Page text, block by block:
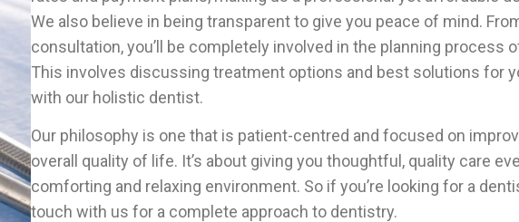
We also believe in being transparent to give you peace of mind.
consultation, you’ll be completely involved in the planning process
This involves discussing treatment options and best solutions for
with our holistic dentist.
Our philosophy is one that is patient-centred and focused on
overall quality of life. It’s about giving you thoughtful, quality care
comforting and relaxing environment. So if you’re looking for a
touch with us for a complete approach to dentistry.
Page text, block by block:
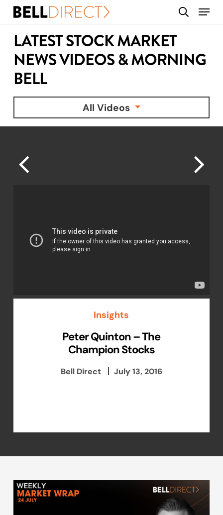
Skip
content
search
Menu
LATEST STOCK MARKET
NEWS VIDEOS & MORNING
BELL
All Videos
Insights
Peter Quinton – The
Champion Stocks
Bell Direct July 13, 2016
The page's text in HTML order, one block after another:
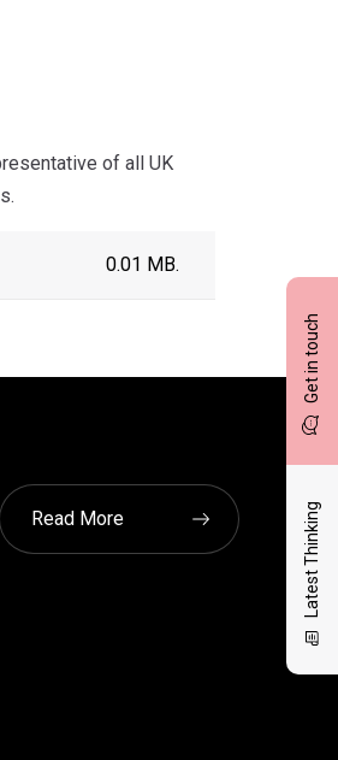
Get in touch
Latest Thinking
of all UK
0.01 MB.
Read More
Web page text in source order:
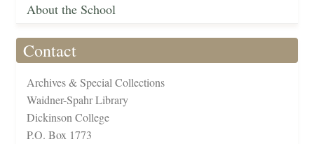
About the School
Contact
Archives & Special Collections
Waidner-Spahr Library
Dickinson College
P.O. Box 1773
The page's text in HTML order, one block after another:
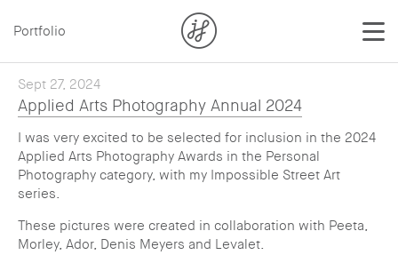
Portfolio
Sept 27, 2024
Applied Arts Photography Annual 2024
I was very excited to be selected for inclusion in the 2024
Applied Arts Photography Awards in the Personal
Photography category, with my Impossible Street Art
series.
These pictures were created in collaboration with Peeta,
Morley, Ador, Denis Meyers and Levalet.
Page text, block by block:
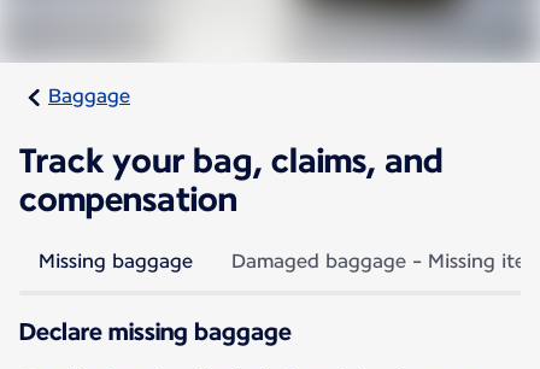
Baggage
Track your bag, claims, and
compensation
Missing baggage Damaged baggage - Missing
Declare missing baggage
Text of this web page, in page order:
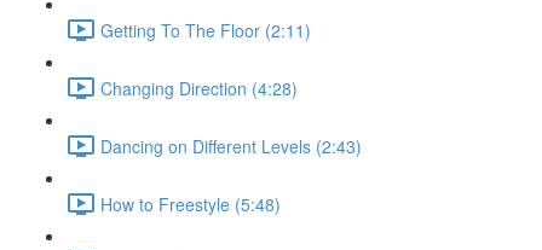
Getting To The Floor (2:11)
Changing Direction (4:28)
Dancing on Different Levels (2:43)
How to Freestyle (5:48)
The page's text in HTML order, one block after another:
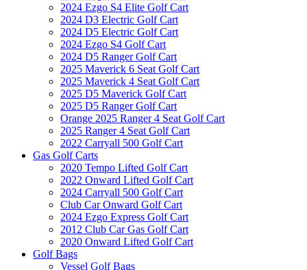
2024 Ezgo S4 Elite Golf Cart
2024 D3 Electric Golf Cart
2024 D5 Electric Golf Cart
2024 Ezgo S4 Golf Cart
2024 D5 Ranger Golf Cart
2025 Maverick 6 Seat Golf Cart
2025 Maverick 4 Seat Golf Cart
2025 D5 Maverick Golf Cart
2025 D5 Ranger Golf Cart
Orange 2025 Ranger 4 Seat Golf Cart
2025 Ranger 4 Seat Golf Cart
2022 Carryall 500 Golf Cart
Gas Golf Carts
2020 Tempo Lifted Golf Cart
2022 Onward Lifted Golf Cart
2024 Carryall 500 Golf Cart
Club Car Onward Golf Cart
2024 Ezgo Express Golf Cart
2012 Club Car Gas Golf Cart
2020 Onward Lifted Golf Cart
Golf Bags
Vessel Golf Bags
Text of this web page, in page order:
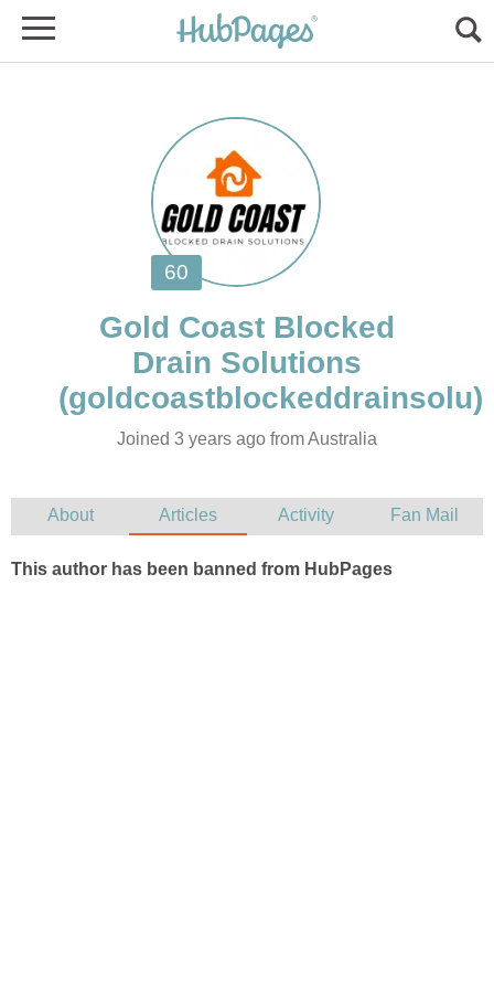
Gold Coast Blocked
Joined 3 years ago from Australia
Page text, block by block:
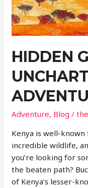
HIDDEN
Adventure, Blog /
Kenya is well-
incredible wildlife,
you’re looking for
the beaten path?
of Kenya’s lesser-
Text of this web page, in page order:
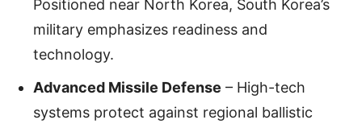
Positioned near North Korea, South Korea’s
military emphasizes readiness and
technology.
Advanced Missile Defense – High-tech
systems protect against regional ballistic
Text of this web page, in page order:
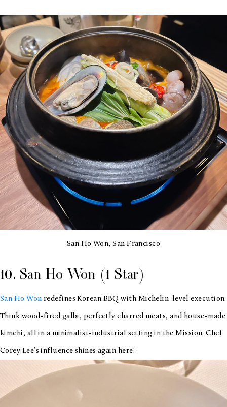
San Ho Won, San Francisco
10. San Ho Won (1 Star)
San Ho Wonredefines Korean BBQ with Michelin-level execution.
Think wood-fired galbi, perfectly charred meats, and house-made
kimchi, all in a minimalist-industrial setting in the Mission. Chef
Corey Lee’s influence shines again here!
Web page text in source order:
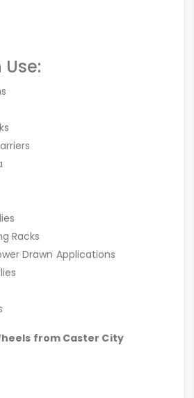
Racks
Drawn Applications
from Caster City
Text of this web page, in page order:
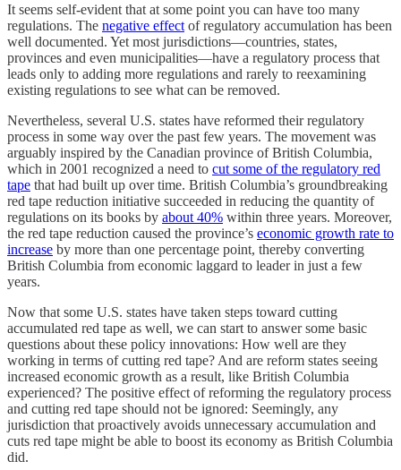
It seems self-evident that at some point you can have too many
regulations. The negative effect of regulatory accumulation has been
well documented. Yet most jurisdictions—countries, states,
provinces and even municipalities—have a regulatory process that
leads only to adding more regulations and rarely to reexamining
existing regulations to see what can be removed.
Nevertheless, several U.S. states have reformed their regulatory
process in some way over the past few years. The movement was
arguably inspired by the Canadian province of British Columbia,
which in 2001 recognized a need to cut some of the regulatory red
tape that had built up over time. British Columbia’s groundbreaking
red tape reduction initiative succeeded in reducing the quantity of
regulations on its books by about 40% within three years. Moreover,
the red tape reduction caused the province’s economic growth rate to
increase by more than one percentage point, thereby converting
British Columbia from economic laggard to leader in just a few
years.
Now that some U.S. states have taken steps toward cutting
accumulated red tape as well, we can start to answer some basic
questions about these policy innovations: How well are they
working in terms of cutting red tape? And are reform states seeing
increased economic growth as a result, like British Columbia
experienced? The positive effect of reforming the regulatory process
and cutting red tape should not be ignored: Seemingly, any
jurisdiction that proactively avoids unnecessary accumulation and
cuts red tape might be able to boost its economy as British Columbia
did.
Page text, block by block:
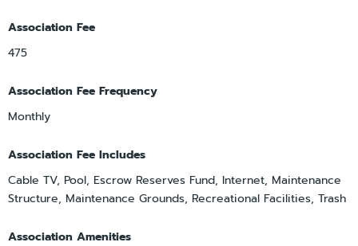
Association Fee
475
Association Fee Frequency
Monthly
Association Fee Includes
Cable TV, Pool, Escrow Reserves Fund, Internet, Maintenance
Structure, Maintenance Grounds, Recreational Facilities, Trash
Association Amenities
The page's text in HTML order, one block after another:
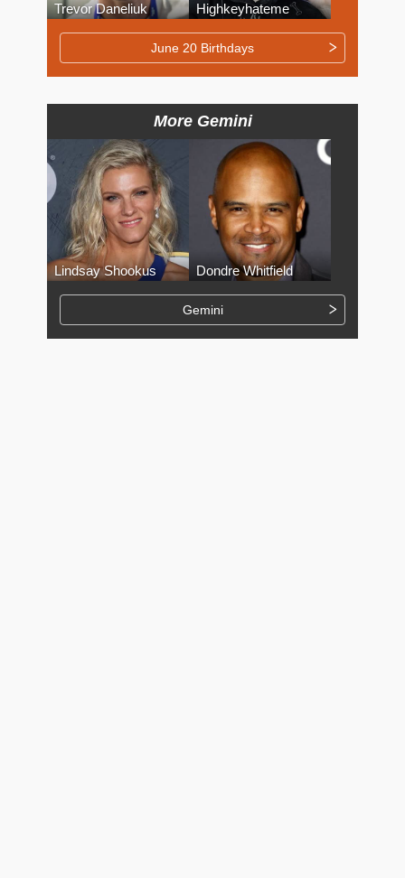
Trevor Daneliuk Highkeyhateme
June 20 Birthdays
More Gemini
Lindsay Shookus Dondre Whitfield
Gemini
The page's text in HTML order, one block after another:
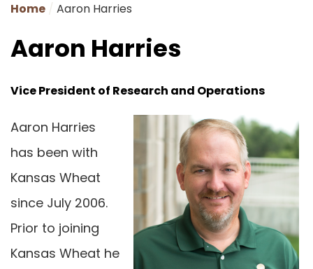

===============

Every line above is to be reproduced verbatim, and the pictures are to be omitted.

• _Response_
Page text, block by block:
We also believe in being transparent to give you peace of mind.
consultation, you’ll be completely involved in the planning process
This involves discussing treatment options and best solutions for
with our holistic dentist.
Our philosophy is one that is patient-centred and focused on
overall quality of life. It’s about giving you thoughtful, quality care
comforting and relaxing environment. So if you’re looking for a
touch with us for a complete approach to dentistry.
Page text, block by block:
Skip
content
search
Menu
LATEST STOCK MARKET
NEWS VIDEOS & MORNING
BELL
All Videos
Insights
Peter Quinton – The
Champion Stocks
Bell Direct July 13, 2016
The page's text in HTML order, one block after another:
Get in touch
Latest Thinking
of all UK
0.01 MB.
Read More
Web page text in source order:
About the School
Contact
Archives & Special Collections
Waidner-Spahr Library
Dickinson College
P.O. Box 1773
The page's text in HTML order, one block after another:
Portfolio
Sept 27, 2024
Applied Arts Photography Annual 2024
I was very excited to be selected for inclusion in the 2024
Applied Arts Photography Awards in the Personal
Photography category, with my Impossible Street Art
series.
These pictures were created in collaboration with Peeta,
Morley, Ador, Denis Meyers and Levalet.
Page text, block by block:
Baggage
Track your bag, claims, and
compensation
Missing baggage Damaged baggage - Missing
Declare missing baggage
Text of this web page, in page order:
Getting To The Floor (2:11)
Changing Direction (4:28)
Dancing on Different Levels (2:43)
How to Freestyle (5:48)
The page's text in HTML order, one block after another:
2024 Ezgo S4 Elite Golf Cart
2024 D3 Electric Golf Cart
2024 D5 Electric Golf Cart
2024 Ezgo S4 Golf Cart
2024 D5 Ranger Golf Cart
2025 Maverick 6 Seat Golf Cart
2025 Maverick 4 Seat Golf Cart
2025 D5 Maverick Golf Cart
2025 D5 Ranger Golf Cart
Orange 2025 Ranger 4 Seat Golf Cart
2025 Ranger 4 Seat Golf Cart
2022 Carryall 500 Golf Cart
Gas Golf Carts
2020 Tempo Lifted Golf Cart
2022 Onward Lifted Golf Cart
2024 Carryall 500 Golf Cart
Club Car Onward Golf Cart
2024 Ezgo Express Golf Cart
2012 Club Car Gas Golf Cart
2020 Onward Lifted Golf Cart
Golf Bags
Vessel Golf Bags
Text of this web page, in page order:
Gold Coast Blocked
Joined 3 years ago from Australia
Page text, block by block:
HIDDEN
Adventure, Blog /
Kenya is well-
incredible wildlife,
you’re looking for
the beaten path?
of Kenya’s lesser-
Text of this web page, in page order:
Positioned near North Korea, South Korea’s
military emphasizes readiness and
technology.
Advanced Missile Defense – High-tech
systems protect against regional ballistic
Text of this web page, in page order:
San Ho Won, San Francisco
10. San Ho Won (1 Star)
San Ho Wonredefines Korean BBQ with Michelin-level execution.
Think wood-fired galbi, perfectly charred meats, and house-made
kimchi, all in a minimalist-industrial setting in the Mission. Chef
Corey Lee’s influence shines again here!
Web page text in source order:
Racks
Drawn Applications
from Caster City
Text of this web page, in page order:
It seems self-evident that at some point you can have too many
regulations. The negative effect of regulatory accumulation has been
well documented. Yet most jurisdictions—countries, states,
provinces and even municipalities—have a regulatory process that
leads only to adding more regulations and rarely to reexamining
existing regulations to see what can be removed.
Nevertheless, several U.S. states have reformed their regulatory
process in some way over the past few years. The movement was
arguably inspired by the Canadian province of British Columbia,
which in 2001 recognized a need to cut some of the regulatory red
tape that had built up over time. British Columbia’s groundbreaking
red tape reduction initiative succeeded in reducing the quantity of
regulations on its books by about 40% within three years. Moreover,
the red tape reduction caused the province’s economic growth rate to
increase by more than one percentage point, thereby converting
British Columbia from economic laggard to leader in just a few
years.
Now that some U.S. states have taken steps toward cutting
accumulated red tape as well, we can start to answer some basic
questions about these policy innovations: How well are they
working in terms of cutting red tape? And are reform states seeing
increased economic growth as a result, like British Columbia
experienced? The positive effect of reforming the regulatory process
and cutting red tape should not be ignored: Seemingly, any
jurisdiction that proactively avoids unnecessary accumulation and
cuts red tape might be able to boost its economy as British Columbia
did.
Page text, block by block:
Association Fee
475
Association Fee Frequency
Monthly
Association Fee Includes
Cable TV, Pool, Escrow Reserves Fund, Internet, Maintenance
Structure, Maintenance Grounds, Recreational Facilities, Trash
Association Amenities
The page's text in HTML order, one block after another:
Trevor Daneliuk Highkeyhateme
June 20 Birthdays
More Gemini
Lindsay Shookus Dondre Whitfield
Gemini
The page's text in HTML order, one block after another:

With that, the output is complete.